**** RECORDED DATA
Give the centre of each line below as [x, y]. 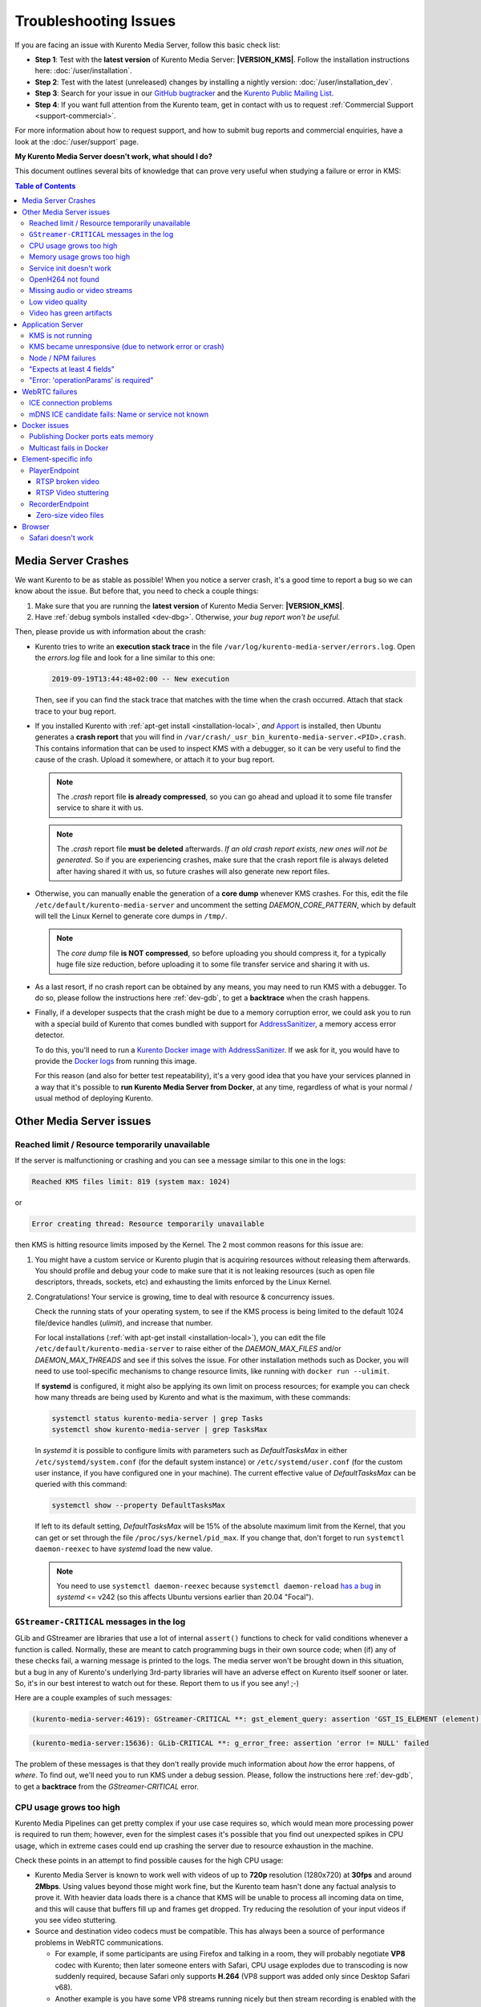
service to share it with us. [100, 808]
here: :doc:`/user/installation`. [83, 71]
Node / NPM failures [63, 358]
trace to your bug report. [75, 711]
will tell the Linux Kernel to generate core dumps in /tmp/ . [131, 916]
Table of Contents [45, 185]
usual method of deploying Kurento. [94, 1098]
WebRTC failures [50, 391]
********
**** RECORDED DATA
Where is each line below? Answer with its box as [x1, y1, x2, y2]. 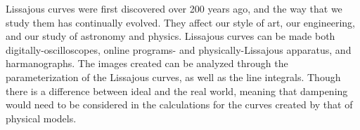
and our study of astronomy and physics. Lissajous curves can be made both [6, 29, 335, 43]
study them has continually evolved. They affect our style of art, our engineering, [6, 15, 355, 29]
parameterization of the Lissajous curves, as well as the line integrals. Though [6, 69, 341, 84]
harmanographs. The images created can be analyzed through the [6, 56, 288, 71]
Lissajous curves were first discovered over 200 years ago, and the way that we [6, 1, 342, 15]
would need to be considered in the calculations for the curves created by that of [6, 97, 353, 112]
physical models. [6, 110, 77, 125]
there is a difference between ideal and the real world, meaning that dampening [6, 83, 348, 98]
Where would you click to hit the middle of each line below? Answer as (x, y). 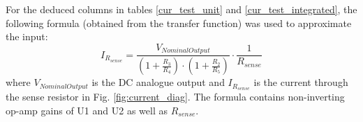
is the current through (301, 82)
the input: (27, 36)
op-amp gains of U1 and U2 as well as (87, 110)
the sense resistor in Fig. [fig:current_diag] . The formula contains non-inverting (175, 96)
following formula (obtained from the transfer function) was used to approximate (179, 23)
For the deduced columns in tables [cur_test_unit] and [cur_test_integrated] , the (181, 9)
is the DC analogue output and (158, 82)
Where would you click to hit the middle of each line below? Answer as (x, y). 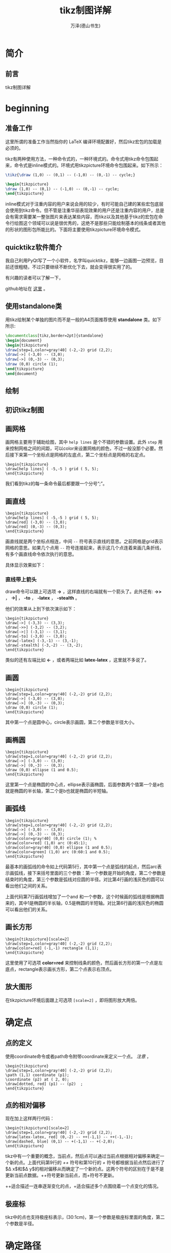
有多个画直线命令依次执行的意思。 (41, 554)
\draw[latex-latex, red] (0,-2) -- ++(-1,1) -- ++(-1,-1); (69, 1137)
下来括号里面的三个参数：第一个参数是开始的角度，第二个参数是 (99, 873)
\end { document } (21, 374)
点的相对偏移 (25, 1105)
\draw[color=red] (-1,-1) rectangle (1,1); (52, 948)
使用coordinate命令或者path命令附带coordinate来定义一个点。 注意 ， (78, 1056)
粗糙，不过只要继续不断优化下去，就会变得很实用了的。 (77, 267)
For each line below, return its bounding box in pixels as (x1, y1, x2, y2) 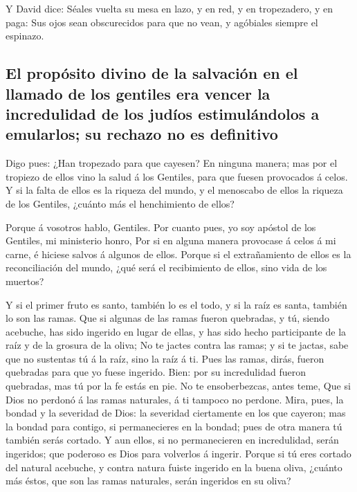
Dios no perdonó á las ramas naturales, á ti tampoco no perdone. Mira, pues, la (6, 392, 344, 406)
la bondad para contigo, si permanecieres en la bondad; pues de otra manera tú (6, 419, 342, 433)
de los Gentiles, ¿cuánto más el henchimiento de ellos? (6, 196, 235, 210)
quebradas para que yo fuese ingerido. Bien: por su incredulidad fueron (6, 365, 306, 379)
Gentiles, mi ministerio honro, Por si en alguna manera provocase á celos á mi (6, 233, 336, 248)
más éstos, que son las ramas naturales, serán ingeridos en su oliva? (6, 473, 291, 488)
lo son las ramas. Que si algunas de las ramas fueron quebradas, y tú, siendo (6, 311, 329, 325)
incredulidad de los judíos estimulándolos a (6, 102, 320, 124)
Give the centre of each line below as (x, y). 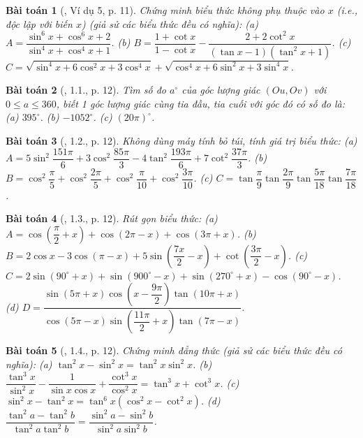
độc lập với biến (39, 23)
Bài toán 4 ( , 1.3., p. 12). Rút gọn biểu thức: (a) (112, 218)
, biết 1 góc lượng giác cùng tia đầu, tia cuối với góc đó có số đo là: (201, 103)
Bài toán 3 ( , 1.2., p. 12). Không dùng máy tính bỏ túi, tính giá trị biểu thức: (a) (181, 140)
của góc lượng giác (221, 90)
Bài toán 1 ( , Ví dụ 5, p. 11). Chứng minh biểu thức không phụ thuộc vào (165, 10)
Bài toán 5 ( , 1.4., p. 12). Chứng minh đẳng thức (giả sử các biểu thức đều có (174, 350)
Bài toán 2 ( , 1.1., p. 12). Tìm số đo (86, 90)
********
**** RECORDED DATA
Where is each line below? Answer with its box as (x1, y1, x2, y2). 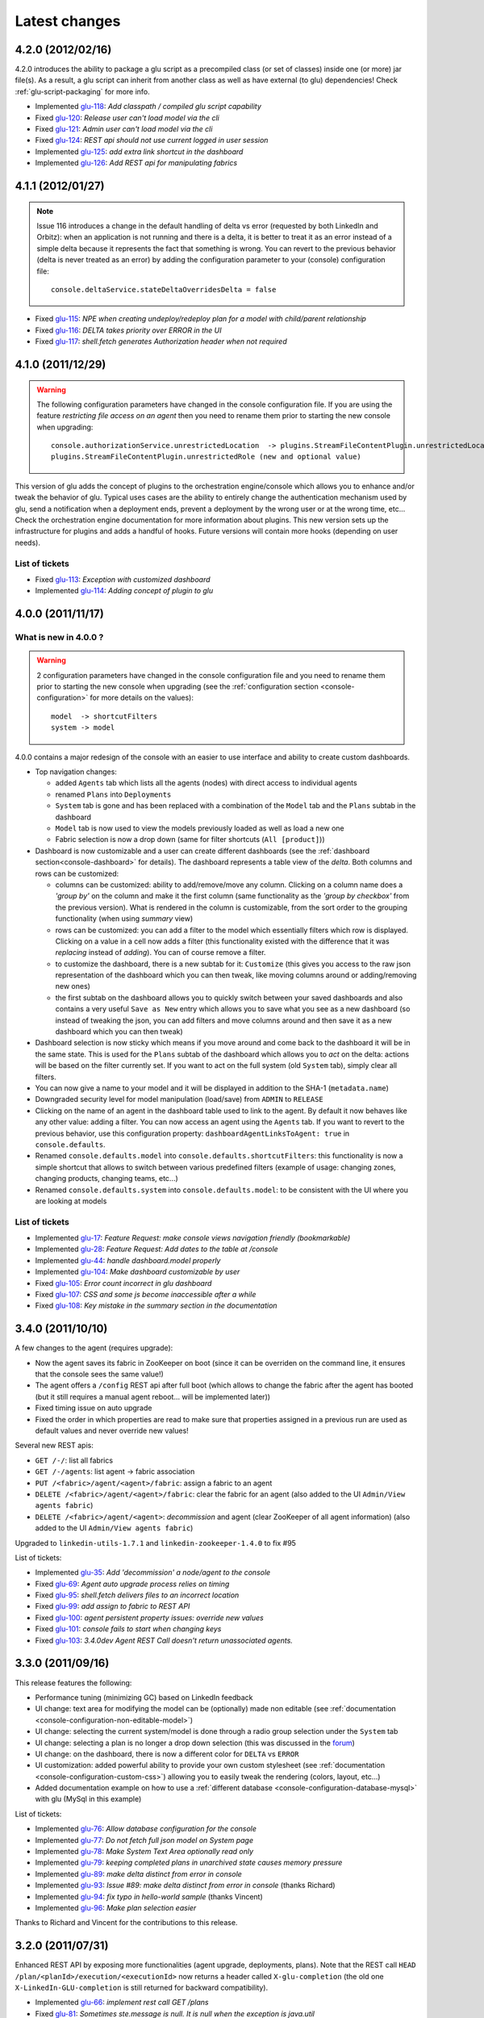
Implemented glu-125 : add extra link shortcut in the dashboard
********
WHAT TO WORK ON
Using the entries, return every line where the word "Lissajous" can be found.

REPLY
and our study of astronomy and physics. Lissajous curves can be made both [6, 29, 335, 43]
parameterization of the Lissajous curves, as well as the line integrals. Though [6, 69, 341, 84]
Lissajous curves were first discovered over 200 years ago, and the way that we [6, 1, 342, 15]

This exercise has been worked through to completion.